Information regarding the target chemical substance (substance structure, physical properties, reaction characteristics, etc.) obtained through the above structure search can be displayed as a two-dimensional or three-dimensional structural diagram on a graphic display such as a CRT. At this time, based on the structural information obtained as a two-dimensional structural diagram, the three-dimensional It is also possible to obtain the original structure diagram (three-dimensional structure, space-filling diagram, etc.).
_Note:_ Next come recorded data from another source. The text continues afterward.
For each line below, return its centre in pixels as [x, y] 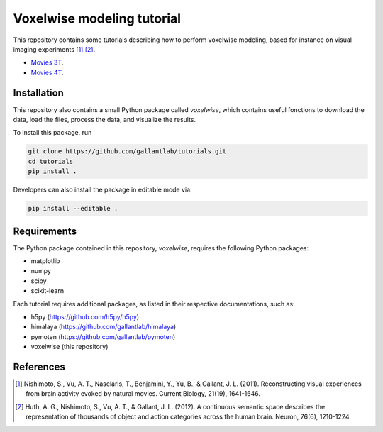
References [39, 366]
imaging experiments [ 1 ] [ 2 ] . [54, 49]
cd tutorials [51, 161]
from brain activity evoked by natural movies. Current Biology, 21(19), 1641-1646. [143, 394]
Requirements [45, 231]
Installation [38, 93]
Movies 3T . [47, 62]
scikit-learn [47, 291]
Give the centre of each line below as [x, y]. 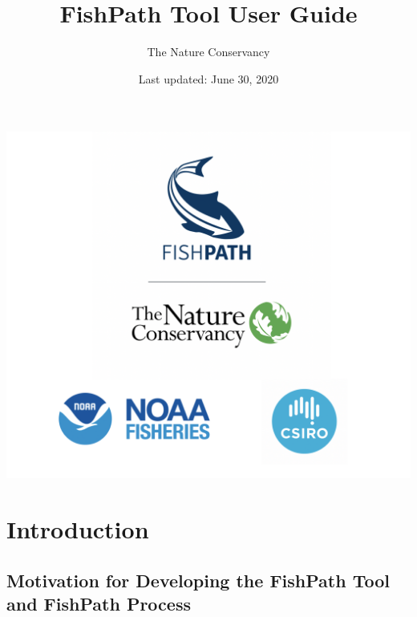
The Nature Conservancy [208, 52]
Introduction [78, 529]
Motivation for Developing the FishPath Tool [198, 580]
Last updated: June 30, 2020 [208, 78]
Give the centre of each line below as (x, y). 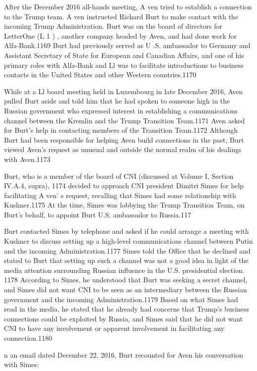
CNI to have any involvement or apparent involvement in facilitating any (114, 328)
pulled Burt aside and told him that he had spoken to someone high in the (117, 101)
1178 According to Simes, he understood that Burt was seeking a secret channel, (126, 280)
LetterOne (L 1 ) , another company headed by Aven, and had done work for (121, 35)
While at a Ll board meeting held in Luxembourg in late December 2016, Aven (124, 91)
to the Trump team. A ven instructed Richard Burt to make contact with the (121, 16)
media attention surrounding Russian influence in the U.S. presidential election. (124, 270)
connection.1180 (28, 338)
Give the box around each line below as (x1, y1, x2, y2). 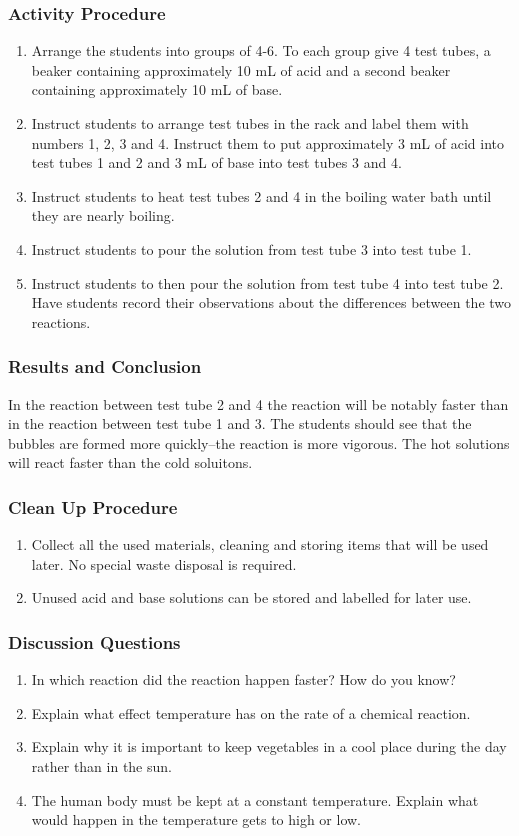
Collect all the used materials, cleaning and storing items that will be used (31, 534, 489, 555)
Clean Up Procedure (8, 494, 178, 519)
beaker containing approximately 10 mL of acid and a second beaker (31, 59, 451, 80)
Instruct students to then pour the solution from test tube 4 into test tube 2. (31, 272, 504, 293)
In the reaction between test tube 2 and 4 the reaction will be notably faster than (8, 393, 509, 414)
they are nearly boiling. (31, 205, 175, 226)
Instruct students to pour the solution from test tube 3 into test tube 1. (31, 238, 472, 259)
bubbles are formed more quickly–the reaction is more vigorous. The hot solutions (8, 432, 510, 453)
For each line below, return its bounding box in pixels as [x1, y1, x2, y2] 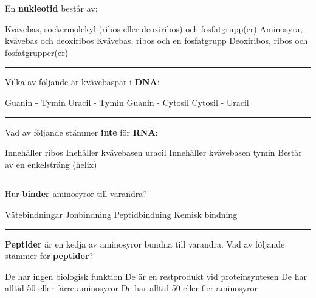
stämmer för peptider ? [5, 249, 94, 262]
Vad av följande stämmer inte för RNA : [5, 125, 158, 138]
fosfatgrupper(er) [5, 46, 69, 58]
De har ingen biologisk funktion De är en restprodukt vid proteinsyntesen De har [5, 269, 307, 282]
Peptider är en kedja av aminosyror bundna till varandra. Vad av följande [5, 237, 285, 250]
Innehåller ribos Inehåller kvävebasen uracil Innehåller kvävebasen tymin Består [5, 146, 302, 159]
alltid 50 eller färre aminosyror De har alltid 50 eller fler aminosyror [5, 282, 258, 294]
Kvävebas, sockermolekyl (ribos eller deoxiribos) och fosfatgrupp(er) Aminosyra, [5, 22, 303, 35]
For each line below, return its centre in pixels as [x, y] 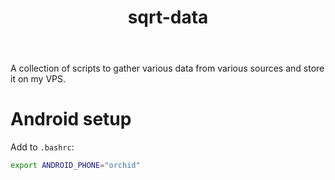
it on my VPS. [38, 79]
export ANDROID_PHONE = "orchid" [75, 166]
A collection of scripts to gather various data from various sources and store [167, 68]
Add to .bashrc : [42, 147]
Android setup [71, 119]
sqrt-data [168, 17]

Furthermore, a three-dimensional structural diagram viewed from any angle can be enlarged or reduced and displayed on the display.

Further, the obtained information can also be recorded (hard copy) on a suitable recording material such as plain paper.
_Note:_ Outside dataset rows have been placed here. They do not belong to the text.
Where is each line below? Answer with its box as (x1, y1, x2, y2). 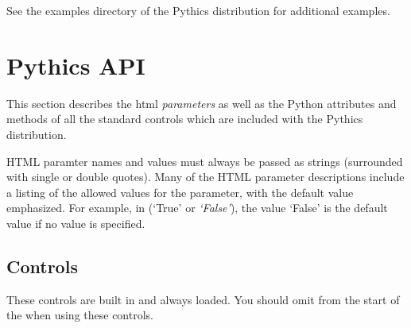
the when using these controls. (6, 307, 153, 323)
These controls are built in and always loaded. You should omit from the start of (6, 291, 400, 307)
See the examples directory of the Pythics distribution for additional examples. (6, 2, 390, 18)
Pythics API (6, 48, 145, 81)
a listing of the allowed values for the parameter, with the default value (6, 183, 354, 200)
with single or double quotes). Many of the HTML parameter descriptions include (6, 168, 405, 185)
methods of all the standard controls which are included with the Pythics (6, 110, 363, 127)
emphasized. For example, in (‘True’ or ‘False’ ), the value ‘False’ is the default (6, 199, 388, 216)
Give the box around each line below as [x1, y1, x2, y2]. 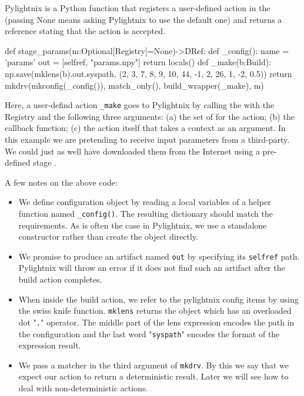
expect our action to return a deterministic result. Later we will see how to [18, 370, 289, 382]
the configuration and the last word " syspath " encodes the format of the [18, 327, 280, 340]
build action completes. [18, 273, 102, 286]
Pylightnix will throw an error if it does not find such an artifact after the [18, 261, 285, 274]
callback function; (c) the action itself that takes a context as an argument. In [5, 122, 286, 134]
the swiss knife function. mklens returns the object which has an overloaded [18, 304, 292, 317]
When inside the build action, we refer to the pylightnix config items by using [18, 293, 299, 305]
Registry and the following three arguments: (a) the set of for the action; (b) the [5, 110, 295, 122]
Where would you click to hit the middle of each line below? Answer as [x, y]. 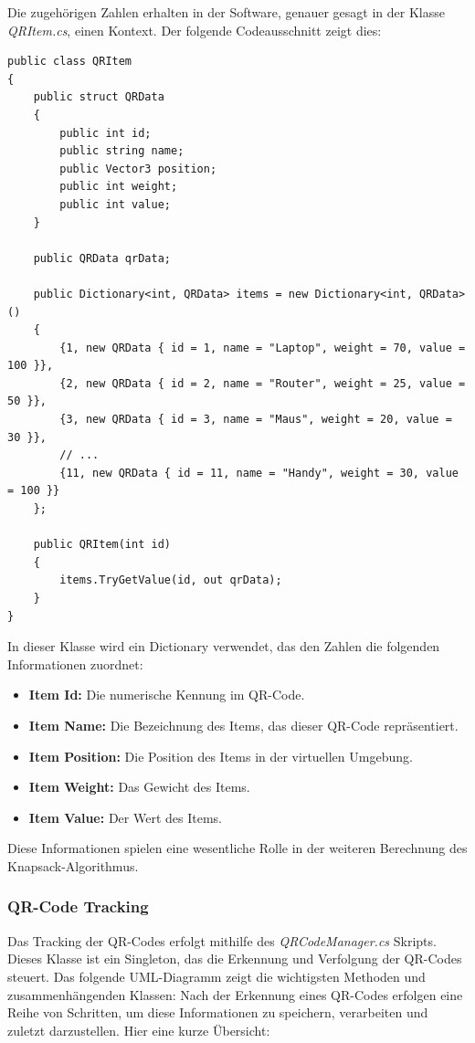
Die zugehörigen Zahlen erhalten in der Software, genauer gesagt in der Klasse [226, 12]
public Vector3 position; [138, 169]
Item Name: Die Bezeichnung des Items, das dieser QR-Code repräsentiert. [243, 725]
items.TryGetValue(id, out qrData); [171, 580]
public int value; [115, 204]
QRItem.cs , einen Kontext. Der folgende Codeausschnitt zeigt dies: [195, 30]
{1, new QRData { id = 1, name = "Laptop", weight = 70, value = [263, 348]
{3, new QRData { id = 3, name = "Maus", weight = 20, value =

Furthermore, it may be recorded and stored on a suitable recording medium such as a magnetic disk.

Claims (1)

[Claims] 1. A method for searching and processing the structure of a chemical substance based on information regarding a large number of chemical reactions that produce at least one product from at least one starting material, the information regarding the chemical reactions comprising: Between the topologically superimposed structure of the starting material and the structure of the product (1)
The bond between nodes that exists in common in the starting material and the product material, (2) the bond between nodes that exists only in the starting material, and (3) the bond between nodes that exists only in the product material are respectively expressed separately. is given as a connection table containing information about the imaginary transition structure and/or connections between these nodes and nodes, and for a search condition that includes a condition regarding at least one node and/or at least one connection between nodes. A chemical substance structure search processing method comprising: extracting information regarding a chemical substance that satisfies the search condition based on an imaginary transition structure and/or a bond table of the chemical reaction. 2. The chemical substance structure search processing method according to claim 1, wherein the information regarding the chemical substance is extracted as a starting material or product of a chemical reaction. 3. In the above bond table, the bonds between nodes are represented by a pair of numbers (a, b) [where a is an integer representing the bond multiplicity in the starting material, and b is an integer representing the change in bond multiplicity in the chemical reaction. ], and the type of node and the connection between nodes are expressed as a or a+
Claim 1, characterized in that information regarding chemical substances is extracted based on the bond multiplicity expressed by b.
Search processing method for chemical substance structure described in section. 4. A chemical substance structure search processing method according to claim 1, wherein the search condition relates to a partial structure of a chemical substance. 5. The chemical substance structure search processing method according to claim 1, wherein the search condition is given as a structural formula or a three-dimensional structural diagram. 6. The search condition as set forth in claim 1, wherein the search condition is given as a type of node and a multiplicity of connections between nodes, or a combination of these and two-dimensional or three-dimensional coordinates of a node. Chemical substance structure search processing method. 7. The chemical substance structure search processing method according to claim 1, wherein the information regarding the chemical substance is obtained as a structural formula or a three-dimensional structural diagram. 8. A chemical substance structure search processing method according to claim 1, characterized in that the information regarding the chemical substance is displayed and recorded on a recording material or on the screen of a display device.